PF/Tijah site views and downloads

Friday, January 18th, 2008, posted by Djoerd Hiemstra

The MultimediaN board asks for “Economic impact”, so I gathered some statistics on the usage of PF/Tijah:

  • Between 1 May 2007 and now, the site was visited 1162 times, 5127 page views in total
  • Between between 22 October 2007 (last release) and now, there were 1100 downloads of MonetDB/XQuery 0.20 (including PF/Tijah) 46 of those downloads, so 4.2 %, were directed from the Pf/Tijah site

PF/Tijah documentation available as technical report

Wednesday, December 19th, 2007, posted by Djoerd Hiemstra

by Djoerd Hiemstra, Henning Rode, and Jan Flokstra

PF/Tijah (Pathfinder/Tijah, pronounce as “Pee Ef Teeja“) is a flexible open source text search system developed at the University of Twente in cooperation with CWI Amsterdam and TU München. The system is integrated in the Pathfinder XQuery database system and can be downloaded as part of MonetDB/XQuery. This report contains user documentation of PF/Tijah, including example usage in three show cases.

For more information, see: PF/Tijah site

SIGIR’s 30th anniversary: an analysis of trends in IR research and the topology of its community

Wednesday, November 21st, 2007, posted by Djoerd Hiemstra

by Djoerd Hiemstra, Claudia Hauff, Franciska de Jong, and Wessel Kraaij

This paper presents an analysis of all SIGIR proceedings to date in order to summarize what IR researchers discussed over the years, where they are from, and whether subcommunities can be identified, determined by co-authorship.

[pdf] [more info]

SIGIR 30th Anniversary Search Demo

Thursday, June 21st, 2007, posted by Djoerd Hiemstra

SIGIR will have its 30th conference this year. To celebrate this, we created some fun search applications that search the abstracts of 30 years of SIGIR proceedings at:

Enter your favorite IR topic to search in the abstracts of 30 years of SIGIR and find experts, periods and geographical locations associated with your search. The “mystery link” will be revealed at the conference in Amsterdam.

Vojkan Mihajlovic defends Ph.D. thesis on structured information retrieval

Friday, December 8th, 2006, posted by Djoerd Hiemstra

Score Region Algebra: A flexible framework for structured information retrieval

by Vojkan Mihajlovic

The scope of the research presented in this thesis is the retrieval of relevant information from structured documents. The thesis describes a framework for information retrieval in documents that have some form of annotation used for describing logical and semantical document structure, such as XML and SGML. The development of the structured information retrieval framework follows the ideas from both database and information retrieval worlds. It uses a three-level database architecture and implements relevance scoring mechanisms inherited from information retrieval models.

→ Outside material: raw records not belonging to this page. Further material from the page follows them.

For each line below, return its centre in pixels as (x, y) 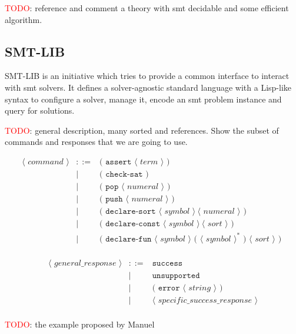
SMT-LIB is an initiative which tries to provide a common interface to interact (147, 76)
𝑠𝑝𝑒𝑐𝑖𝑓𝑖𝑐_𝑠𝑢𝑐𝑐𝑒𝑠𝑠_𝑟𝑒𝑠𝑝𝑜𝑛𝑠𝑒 (205, 300)
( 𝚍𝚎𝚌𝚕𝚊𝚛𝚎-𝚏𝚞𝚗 (126, 239)
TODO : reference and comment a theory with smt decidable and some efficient (147, 8)
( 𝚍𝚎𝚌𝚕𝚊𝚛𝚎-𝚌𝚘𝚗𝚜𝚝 (130, 224)
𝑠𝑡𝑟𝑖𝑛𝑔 (200, 288)
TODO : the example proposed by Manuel (80, 324)
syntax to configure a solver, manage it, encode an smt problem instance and (143, 99)
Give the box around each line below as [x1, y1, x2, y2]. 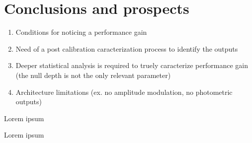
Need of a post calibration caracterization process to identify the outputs [15, 43, 238, 54]
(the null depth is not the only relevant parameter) [15, 70, 171, 80]
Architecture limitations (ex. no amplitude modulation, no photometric [15, 86, 233, 97]
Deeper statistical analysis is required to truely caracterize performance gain [15, 60, 248, 71]
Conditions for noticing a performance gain [15, 27, 147, 37]
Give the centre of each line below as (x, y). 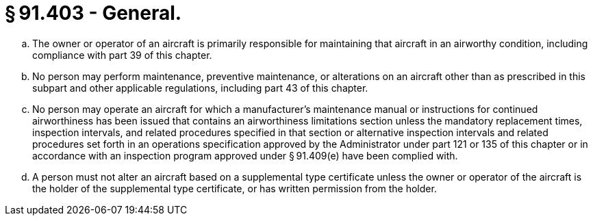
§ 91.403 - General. (93, 13)
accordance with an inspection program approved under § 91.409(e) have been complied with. (245, 155)
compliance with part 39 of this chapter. (122, 55)
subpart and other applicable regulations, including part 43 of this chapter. (200, 88)
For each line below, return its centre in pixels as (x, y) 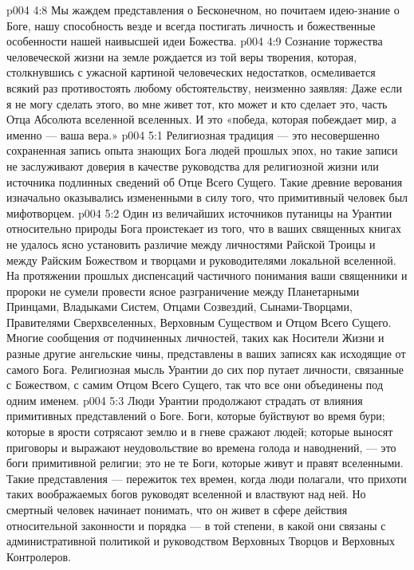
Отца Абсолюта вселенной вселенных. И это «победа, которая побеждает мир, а (201, 119)
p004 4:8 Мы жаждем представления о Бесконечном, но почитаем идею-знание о (203, 10)
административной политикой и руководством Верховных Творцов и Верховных (201, 541)
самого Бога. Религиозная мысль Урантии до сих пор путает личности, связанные (205, 369)
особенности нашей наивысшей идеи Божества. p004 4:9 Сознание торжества (195, 41)
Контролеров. (39, 556)
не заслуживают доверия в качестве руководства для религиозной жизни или (193, 165)
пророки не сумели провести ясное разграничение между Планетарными (183, 291)
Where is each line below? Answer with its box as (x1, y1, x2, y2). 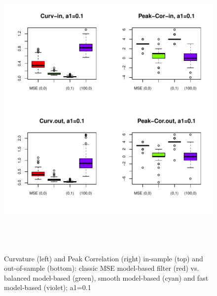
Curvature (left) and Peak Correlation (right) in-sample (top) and (4, 253, 203, 263)
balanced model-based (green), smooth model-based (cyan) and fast (4, 272, 209, 283)
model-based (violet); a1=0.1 (4, 282, 91, 293)
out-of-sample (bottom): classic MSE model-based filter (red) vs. (4, 263, 199, 273)
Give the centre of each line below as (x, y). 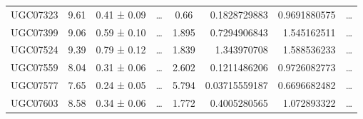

To develop the structured retrieval framework, the problem of structured information retrieval is analyzed and elementary requirements for structured retrieval systems are specified. These requirements are: (1) entity selection - the selection of different entities in structured documents, such as elements, terms, attributes, image and video references, which are parts of the user query; (2) entity relevance score computation - the computation of relevance scores for different structured elements with respect to the content they contain; (3) relevance score combination - the combination of relevance scores from (different) elements in a document structure, resulting in a common element relevance score; (4) relevance score propagation - the propagation of scores from different elements to common ancestor or descendant elements following the query. These four requirements are supported when developing a database logical algebra in harmony with the retrieval models used for ranking. In the specification of the logical algebra we face a challenge of a transparent instantiation of retrieval models, i.e., the specification of different retrieval models without affecting the algebra operators.

Download Vojkan’s thesis from EPrints.

PF/Tijah: text search in an XML database system

Wednesday, July 26th, 2006, posted by Djoerd Hiemstra

by Djoerd Hiemstra, Henning Rode, Roel van Os and Jan Flokstra

This paper introduces the PF/Tijah system, a text search system that is integrated with an XML/XQuery database management system. We present examples of its use, we explain some of the system internals, and discuss plans for future work. PF/Tijah is part of the open source release of MonetDB/XQuery.

[download pdf] [more info]

PFTijah is up and running!

Wednesday, April 12th, 2006, posted by Djoerd Hiemstra
We’ve run our first NEXI query on the combined system! The NEXI query is compiled from within XQuery, executed, and the results are stored in a BAT. Jan is now working on relating the results back to Pathfinder nodes.

PFTijah Wiki public

Tuesday, February 14th, 2006, posted by Djoerd Hiemstra
PFTijah is the name of an internal project we started wihtin MultimediaN MN5 semantic access. The main goal of the project is creating a flexible environment for setting up search systems by integrating the PathFinder XQuery system with our Tijah XML information retrieval system. Watch the Wiki for system releases and new features.